COM A PALAVRA, O CONSÓRCIO
"A aquisição conjunta de ventiladores pulmonares pelo Consórcio Nordeste foi realizada logo no início da pandemia, tendo como fundamento o art. 4º da Lei n º 13.979/2020, em processo administrativo que observou todos os requisitos legais. No entanto, o Consórcio foi vítima de uma fraude por parte de empresários que receberam o pagamento e não entregaram os aparelhos, fato que foi imediatamente denunciado pelo próprio Consórcio Nordeste às autoridades policiais e ao judiciário, através de ação judicial que resultou na prisão desses empresários e no bloqueio de seus bens. O Consórcio Nordeste segue aguardando a apuração desse crime, o julgamento e punição dos responsáveis e a devolução do dinheiro aos cofres dos respectivos estados."

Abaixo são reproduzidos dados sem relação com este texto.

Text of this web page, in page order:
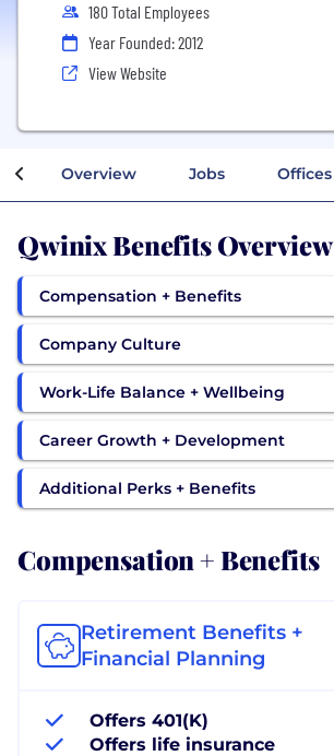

COM A PALAVRA, O GOVERNO DA BAHIA
Em relação à compra de respiradores, o Estado da Bahia conquistou duas vitórias contra as empresas Ocean 26 INC e a Pulsar. A Ocean 26 INC devolveu o valor após acordo judicial, a partir de ação movida pela Procuradoria Geral do Estado (PGE); e a Pulsar, voluntariamente, após a notificação extrajudicial feita. Além disso, todos os esforços foram esgotados no âmbito administrativo no sentido de apurar as responsabilidades.

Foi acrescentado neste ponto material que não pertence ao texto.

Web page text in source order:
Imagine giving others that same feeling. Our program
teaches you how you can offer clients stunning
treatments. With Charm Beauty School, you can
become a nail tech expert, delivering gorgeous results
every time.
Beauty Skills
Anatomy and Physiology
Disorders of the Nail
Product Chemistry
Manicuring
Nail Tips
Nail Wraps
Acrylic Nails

A PGE também acompanha a situação quanto à compra dos respiradores pelo Consórcio Nordeste da empresa Hempcare. Logo após a recusa da empresa em fornecer os bens contratados ou devolver o valor pago, foi dada a notícia crime, permitindo a imediata instauração de investigação policial, que resultou na prisão preventiva dos envolvidos, no que ficou conhecida por Operação Ragnarok. Também se ingressou com ação ordinária cível para lograr bloqueio dos bens localizados em nome da empresa e de seus representantes e, após, obter a devolução do valor pago. As providências tomadas contra os indiciados fizeram com que seus advogados de defesa buscassem a formalização de um acordo para a devolução do pagamento feito pelos equipamentos que não foram entregues.
Entretanto, antes que as negociações avançassem, em uma medida surpreendente, o Ministério Público Federal (MPF) assumiu a apuração do caso, com envio para o Superior Tribunal de Justiça (STJ), e os indiciados foram liberados.
No campo administrativo, o Estado da Bahia ainda instaurou sindicância para apuração dos fatos (eventuais alterações ocorridas na minuta do contrato administrativo, após a sua aprovação pela PGE), com identificação dos responsáveis. O resultado da sindicância já foi encaminhado ao Ministério Público do Estado (MPE). O Consórcio Nordeste, à época liderado pelo Estado da Bahia, também instaurou processo administrativo sancionatório contra a empresa Hempcare, na qual foi já ela condenada e hoje está impedida de negociar com qualquer ente público.